EXERCISE INPUT —

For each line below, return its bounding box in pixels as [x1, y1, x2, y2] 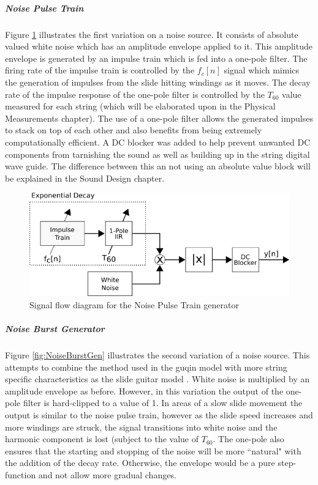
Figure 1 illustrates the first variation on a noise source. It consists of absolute [5, 28, 298, 40]
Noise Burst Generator [5, 322, 105, 335]
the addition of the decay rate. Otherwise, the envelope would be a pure [5, 456, 275, 469]
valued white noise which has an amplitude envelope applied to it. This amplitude [5, 40, 312, 53]
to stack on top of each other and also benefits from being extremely [5, 124, 262, 136]
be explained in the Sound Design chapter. [5, 171, 165, 184]
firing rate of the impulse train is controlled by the [5, 64, 195, 76]
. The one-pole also [213, 432, 284, 445]
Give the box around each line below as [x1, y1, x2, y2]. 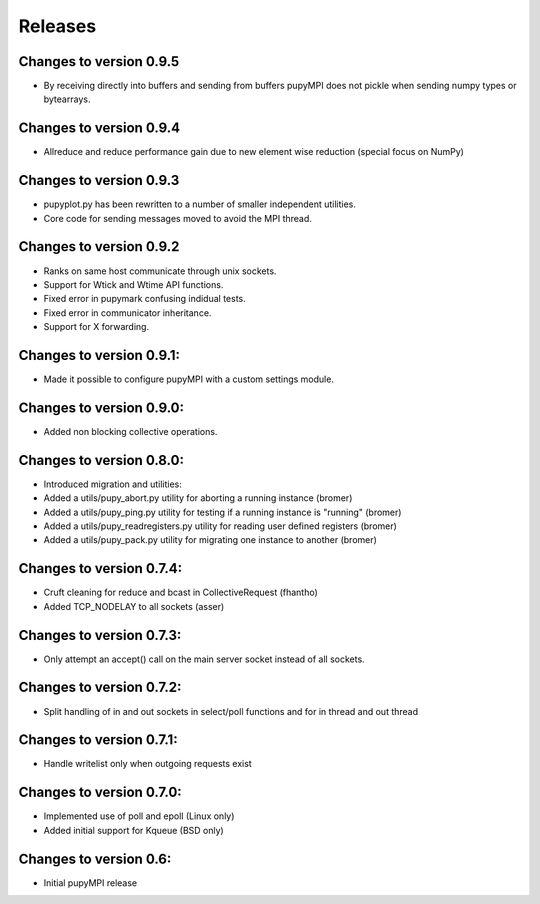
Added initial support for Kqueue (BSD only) [43, 824, 224, 836]
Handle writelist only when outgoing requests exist [43, 758, 252, 770]
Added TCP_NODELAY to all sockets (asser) [43, 600, 225, 612]
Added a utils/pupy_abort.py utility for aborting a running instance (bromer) [43, 492, 353, 504]
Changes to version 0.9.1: [18, 346, 180, 364]
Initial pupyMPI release [43, 876, 138, 889]
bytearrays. [43, 93, 91, 105]
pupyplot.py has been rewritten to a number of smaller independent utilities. [43, 198, 357, 210]
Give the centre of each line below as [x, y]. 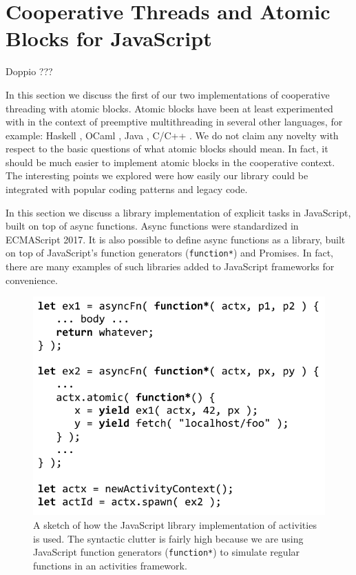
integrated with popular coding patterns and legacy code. [127, 189]
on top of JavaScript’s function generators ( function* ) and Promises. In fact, [169, 253]
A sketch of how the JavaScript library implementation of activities [175, 525]
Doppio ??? [29, 71]
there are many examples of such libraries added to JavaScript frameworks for [170, 266]
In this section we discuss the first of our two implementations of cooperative [168, 94]
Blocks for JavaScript [109, 38]
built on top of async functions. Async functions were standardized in [152, 226]
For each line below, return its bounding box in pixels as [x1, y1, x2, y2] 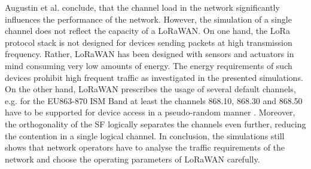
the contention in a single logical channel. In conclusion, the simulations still [5, 129, 285, 142]
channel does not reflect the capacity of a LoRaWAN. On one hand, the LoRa [5, 24, 290, 37]
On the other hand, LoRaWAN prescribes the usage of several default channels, [5, 83, 296, 95]
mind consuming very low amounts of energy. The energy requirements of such [5, 59, 292, 71]
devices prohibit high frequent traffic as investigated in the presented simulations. [5, 71, 303, 83]
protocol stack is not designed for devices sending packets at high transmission [5, 36, 292, 48]
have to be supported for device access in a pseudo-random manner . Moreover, [5, 106, 295, 118]
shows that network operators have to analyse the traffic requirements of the [5, 141, 285, 154]
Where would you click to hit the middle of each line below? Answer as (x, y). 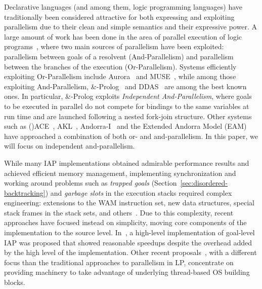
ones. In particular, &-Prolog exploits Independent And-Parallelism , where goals (128, 96)
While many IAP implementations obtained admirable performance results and (127, 162)
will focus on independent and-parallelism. (70, 146)
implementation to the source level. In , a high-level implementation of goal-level (129, 232)
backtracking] (25, 192)
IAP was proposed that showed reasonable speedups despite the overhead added (128, 242)
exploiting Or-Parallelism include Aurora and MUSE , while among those (120, 76)
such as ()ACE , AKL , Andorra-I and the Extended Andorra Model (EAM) (125, 126)
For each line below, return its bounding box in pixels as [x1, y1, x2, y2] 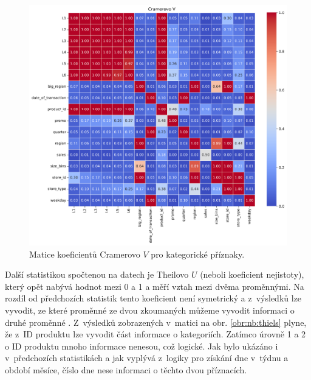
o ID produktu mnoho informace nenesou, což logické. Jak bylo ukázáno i [5, 339, 278, 352]
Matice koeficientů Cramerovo [29, 247, 140, 260]
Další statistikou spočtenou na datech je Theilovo [5, 268, 189, 281]
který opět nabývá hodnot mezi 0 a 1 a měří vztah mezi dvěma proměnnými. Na [5, 280, 304, 292]
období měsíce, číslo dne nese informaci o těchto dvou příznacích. [5, 363, 247, 376]
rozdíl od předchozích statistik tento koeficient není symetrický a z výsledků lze [5, 292, 302, 304]
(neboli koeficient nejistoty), [200, 268, 304, 281]
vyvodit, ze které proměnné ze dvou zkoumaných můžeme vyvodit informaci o [5, 303, 295, 316]

ASSIGNMENT — Set the pictures aside and transcribe exactly the stretch of lines above, beginning with the one holding "Doppio ??? [29, 71]" and ending with the one holding "channel does not".

SOLUTION TO THE PROBLEM —
Doppio ??? [29, 71]
there are many examples of such libraries added to JavaScript frameworks for [170, 266]
In this section we discuss the first of our two implementations of cooperative [168, 94]
Blocks for JavaScript [109, 38]
built on top of async functions. Async functions were standardized in [152, 226]
For each line below, return its bounding box in pixels as [x1, y1, x2, y2] 
the contention in a single logical channel. In conclusion, the simulations still [5, 129, 285, 142]
channel does not reflect the capacity of a LoRaWAN. On one hand, the LoRa [5, 24, 290, 37]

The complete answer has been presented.